THE TASK :: Please copy each line below that contains the word "having".

[Records from a data source]
☆ ☆ ☆ ☆

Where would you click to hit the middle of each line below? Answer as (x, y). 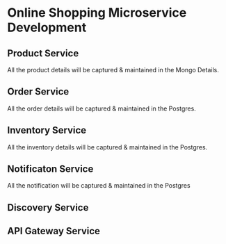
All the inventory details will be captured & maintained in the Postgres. (107, 147)
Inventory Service (47, 130)
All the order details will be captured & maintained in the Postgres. (102, 108)
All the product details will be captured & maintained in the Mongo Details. (113, 70)
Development (47, 27)
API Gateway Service (54, 231)
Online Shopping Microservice (97, 13)
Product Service (43, 53)
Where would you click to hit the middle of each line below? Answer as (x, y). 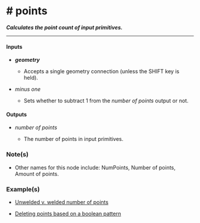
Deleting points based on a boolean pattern (68, 213)
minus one (28, 89)
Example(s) (23, 189)
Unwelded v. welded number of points (62, 202)
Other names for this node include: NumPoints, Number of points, (95, 167)
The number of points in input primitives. (74, 139)
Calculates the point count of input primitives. (65, 27)
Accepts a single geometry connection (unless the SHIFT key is (101, 71)
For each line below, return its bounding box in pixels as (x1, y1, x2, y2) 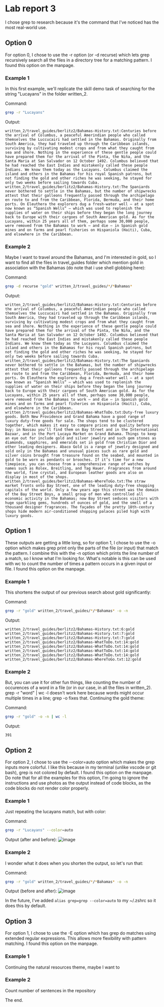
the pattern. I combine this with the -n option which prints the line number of (5, 550, 159, 556)
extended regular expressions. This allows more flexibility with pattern (5, 936, 147, 942)
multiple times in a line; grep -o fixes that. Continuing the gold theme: (5, 695, 145, 701)
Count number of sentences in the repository (5, 987, 96, 993)
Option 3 (5, 917, 32, 925)
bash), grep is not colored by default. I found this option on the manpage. (5, 770, 153, 776)
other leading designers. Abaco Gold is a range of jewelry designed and (5, 444, 159, 449)
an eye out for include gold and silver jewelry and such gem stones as (5, 436, 157, 441)
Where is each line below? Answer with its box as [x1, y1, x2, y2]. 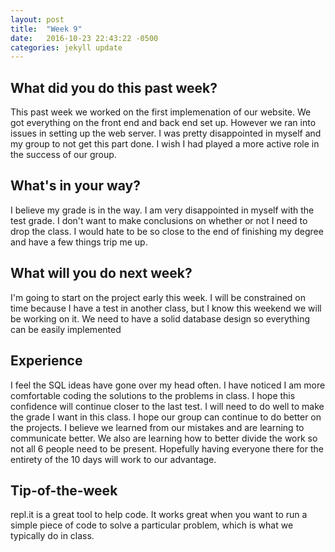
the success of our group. [10, 149, 117, 161]
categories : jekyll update [10, 42, 123, 53]
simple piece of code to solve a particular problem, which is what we [10, 519, 294, 531]
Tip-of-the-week [10, 482, 118, 499]
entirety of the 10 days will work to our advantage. [10, 453, 217, 465]
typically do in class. [10, 530, 95, 542]
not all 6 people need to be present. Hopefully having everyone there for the [10, 442, 324, 455]
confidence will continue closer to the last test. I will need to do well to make [10, 400, 325, 412]
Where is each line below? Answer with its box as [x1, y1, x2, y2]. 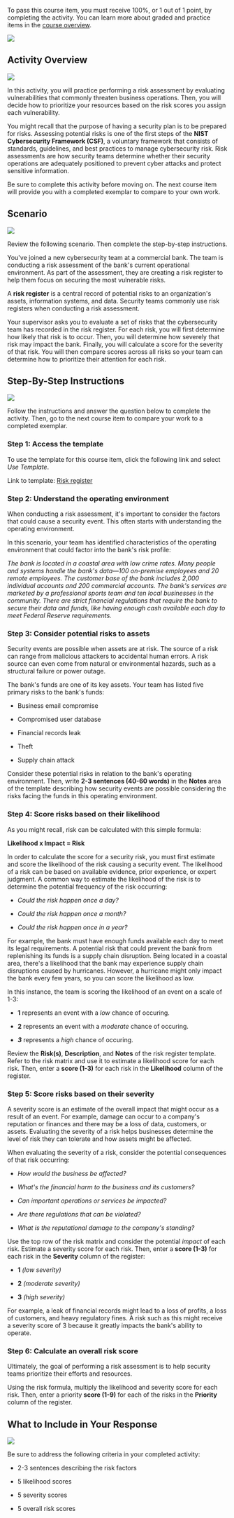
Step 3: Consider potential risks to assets [7, 629, 150, 638]
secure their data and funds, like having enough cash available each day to [7, 604, 226, 613]
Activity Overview [7, 54, 88, 66]
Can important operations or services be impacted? [17, 1196, 167, 1205]
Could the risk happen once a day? [17, 896, 119, 904]
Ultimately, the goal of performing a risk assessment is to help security [7, 1362, 211, 1371]
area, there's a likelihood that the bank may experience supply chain [7, 959, 204, 967]
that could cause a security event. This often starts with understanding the [7, 517, 222, 526]
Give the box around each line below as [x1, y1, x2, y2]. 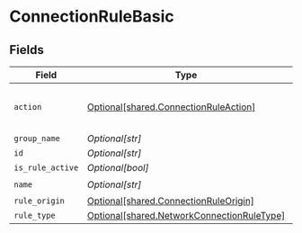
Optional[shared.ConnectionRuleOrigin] [86, 195, 254, 207]
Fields [9, 42, 45, 58]
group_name [13, 133, 60, 143]
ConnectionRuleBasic [9, 6, 174, 27]
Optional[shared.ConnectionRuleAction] [86, 101, 256, 113]
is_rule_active [13, 163, 79, 173]
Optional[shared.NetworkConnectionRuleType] [86, 210, 286, 221]
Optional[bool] [86, 162, 149, 174]
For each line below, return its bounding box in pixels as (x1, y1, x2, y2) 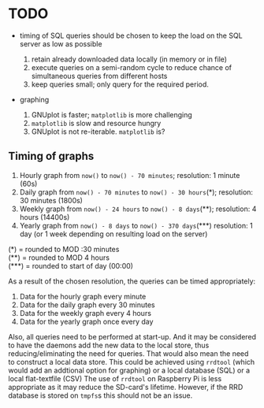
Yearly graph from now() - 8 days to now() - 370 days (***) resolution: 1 (19, 221, 254, 230)
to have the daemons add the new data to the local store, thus (8, 340, 210, 350)
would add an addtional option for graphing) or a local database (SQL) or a (8, 365, 251, 375)
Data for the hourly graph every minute (19, 291, 147, 301)
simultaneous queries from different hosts (31, 71, 168, 80)
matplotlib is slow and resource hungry (31, 118, 162, 128)
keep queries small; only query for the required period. (31, 80, 209, 89)
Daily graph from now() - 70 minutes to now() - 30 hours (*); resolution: (19, 187, 254, 197)
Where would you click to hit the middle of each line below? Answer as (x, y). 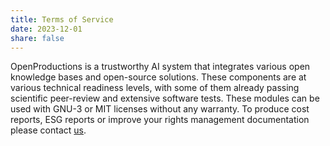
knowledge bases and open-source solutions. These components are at (158, 77)
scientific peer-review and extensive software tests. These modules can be (165, 98)
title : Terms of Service (62, 19)
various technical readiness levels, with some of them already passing (155, 88)
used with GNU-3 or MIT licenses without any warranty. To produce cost (160, 109)
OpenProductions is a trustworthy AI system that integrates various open (160, 67)
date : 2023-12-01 (46, 29)
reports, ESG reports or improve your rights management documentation (160, 120)
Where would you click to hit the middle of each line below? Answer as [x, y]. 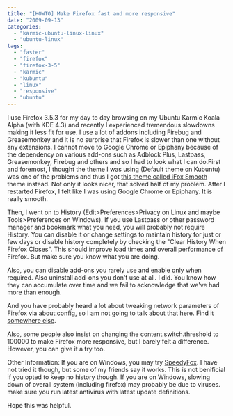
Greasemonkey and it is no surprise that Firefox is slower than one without [114, 139]
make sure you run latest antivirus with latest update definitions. [99, 392]
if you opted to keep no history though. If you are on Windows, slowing [109, 377]
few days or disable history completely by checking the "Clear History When [116, 242]
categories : [24, 26]
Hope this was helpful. [39, 405]
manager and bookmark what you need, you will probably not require [106, 227]
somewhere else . [32, 320]
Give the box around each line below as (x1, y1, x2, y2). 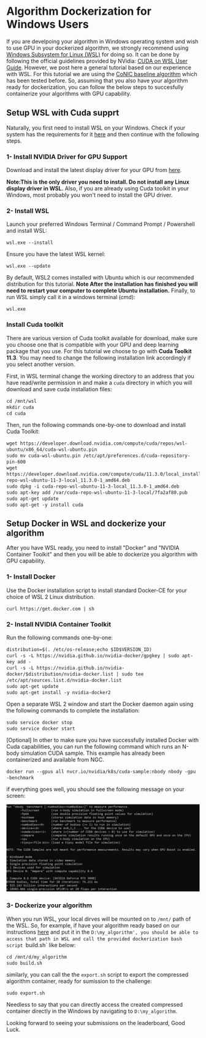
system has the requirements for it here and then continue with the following (6, 130, 199, 138)
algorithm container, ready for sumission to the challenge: (6, 977, 152, 985)
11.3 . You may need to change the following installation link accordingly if (6, 354, 191, 361)
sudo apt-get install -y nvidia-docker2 (6, 690, 112, 696)
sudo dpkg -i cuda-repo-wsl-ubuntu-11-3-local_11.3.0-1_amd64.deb (6, 483, 180, 490)
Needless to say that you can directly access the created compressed (6, 1001, 183, 1008)
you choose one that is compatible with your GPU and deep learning (6, 341, 179, 348)
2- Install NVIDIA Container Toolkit (6, 620, 112, 628)
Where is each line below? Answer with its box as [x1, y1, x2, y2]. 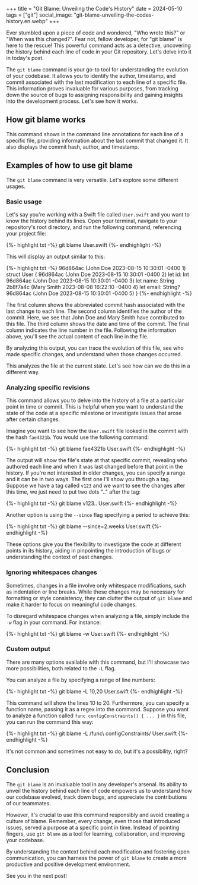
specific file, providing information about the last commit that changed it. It [6, 137, 189, 144]
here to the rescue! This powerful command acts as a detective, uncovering [6, 42, 191, 49]
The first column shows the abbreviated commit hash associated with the [6, 301, 186, 308]
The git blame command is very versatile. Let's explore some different [6, 176, 178, 183]
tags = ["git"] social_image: [6, 11, 73, 18]
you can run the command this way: [6, 718, 94, 725]
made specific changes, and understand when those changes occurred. [6, 350, 183, 357]
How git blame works [6, 115, 86, 125]

☆ ☆ ☆ ☆

EXERCISE SOLUTION ::
not all 6 people need to be present. Hopefully having everyone there for the [10, 442, 324, 455]
secure their data and funds, like having enough cash available each day to [7, 604, 226, 613]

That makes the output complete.